A quick and simple way to make word clouds or wordles is, well, Wordle. It’s much easier to adjust the look of your word cloud than using Many eyes. your wordle is public once you save it and you can’t control how anyone else uses it. Sadly, there is not html code to embed a wordle so to get it on you have to take a screen shot to save the image and upload.
A great prototype built by BERG for BBC is How Big Really. Here, you can transpose loads of things of scale onto a Google map in order to truly comprehend size. The most public use of this site has been to transpose the Gulf Oil Spill. You just input a place or post code, choose from the Saturn V launch pad to the Great Wall of China and explore dimensions like never before.
The Legislation.gov.uk site is rather dull as it’s name suggests. But it is an improvement on its predecessor The Office of Public Sector Information which was very dry. The government is doing its best to appear more trendy when it comes to web design. The good thing about this site is that it acknowledges devolution in that there are tabs for United Kingdom, Scotland, Wales and Northern Ireland. I do recommend anyone who is thinking about working with data and making FOI requests that they become familiar with legislation governing freedom of information and data protection.
MySQL (pronounced ‘my sequel’ is you want to appear knowledgable within the web sphere) is a database management system. It is usually used in conjunction with PHP in web development but for data mining purposes you only need the database manager. I first came across it at the Centre for Investigative Journalism summer school. The classes in computer-assisted-reporting were being taught by David Donald from the Centre for Public Integrity. The centre published Propublica online which, in my opinion is one of the best sources of genuine first class reporting. He recommended the book Learning MySQL published by O’Reilly Media.
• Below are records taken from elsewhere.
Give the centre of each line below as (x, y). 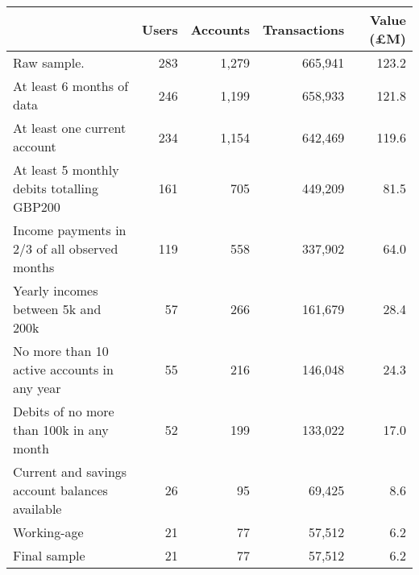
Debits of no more (64, 411)
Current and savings (70, 472)
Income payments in (70, 230)
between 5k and (57, 309)
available (37, 509)
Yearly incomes (56, 290)
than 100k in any (61, 430)
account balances (60, 490)
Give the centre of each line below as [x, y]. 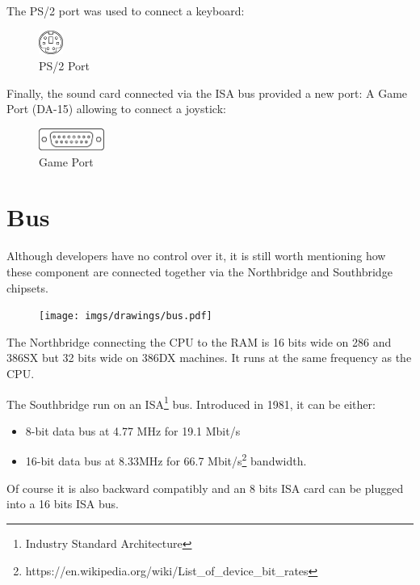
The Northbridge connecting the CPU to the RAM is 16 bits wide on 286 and [199, 341]
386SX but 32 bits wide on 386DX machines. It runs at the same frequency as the [209, 358]
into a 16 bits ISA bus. [63, 504]
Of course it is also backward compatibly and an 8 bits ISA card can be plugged [205, 488]
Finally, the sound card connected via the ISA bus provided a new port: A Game [207, 93]
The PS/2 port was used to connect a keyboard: [126, 11]
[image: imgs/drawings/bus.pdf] [126, 316]
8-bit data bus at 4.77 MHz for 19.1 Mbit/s [133, 430]
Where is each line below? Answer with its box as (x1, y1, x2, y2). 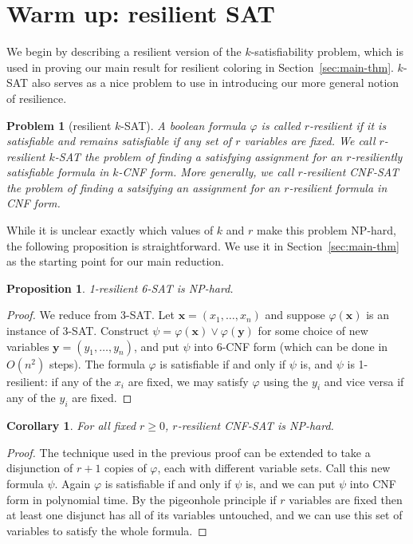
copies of (104, 459, 147, 476)
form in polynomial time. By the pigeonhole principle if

I bought it so watch the blog for progress, gripes and tips.
ScraperWiki is the latest business venture for data miners. It has a very good and experienced team behind it who organize Hackers and Hack Days; where journalists and web developers get together for a day to dig up and visualize potential story ideas. I have been to one of these events and will keep you posted. It offers scrapers so is very handy for people who prefer to do the visualizing rather than the cleaning and primping of data sets. For all you novices, what this service provides is a quick and accurate way to retrieve good data from sets which are updating or which have changes in them. Web developers can create and share their own scrapes. There is an option to have your scrape open or closed. For the novice data journalist looking to explore coding there are online tutorials provided. I’ll blog more about them as part of my data journey.
For a look at really advanced data usage you can’t go any further than Timetric. This is where the real data nerds reside but also where there’s a combination of data visualisation with journalism in mind. They supply the Guardian Datastore, so worth a good rummage around even if you feel you don’t have that much expertise yourself.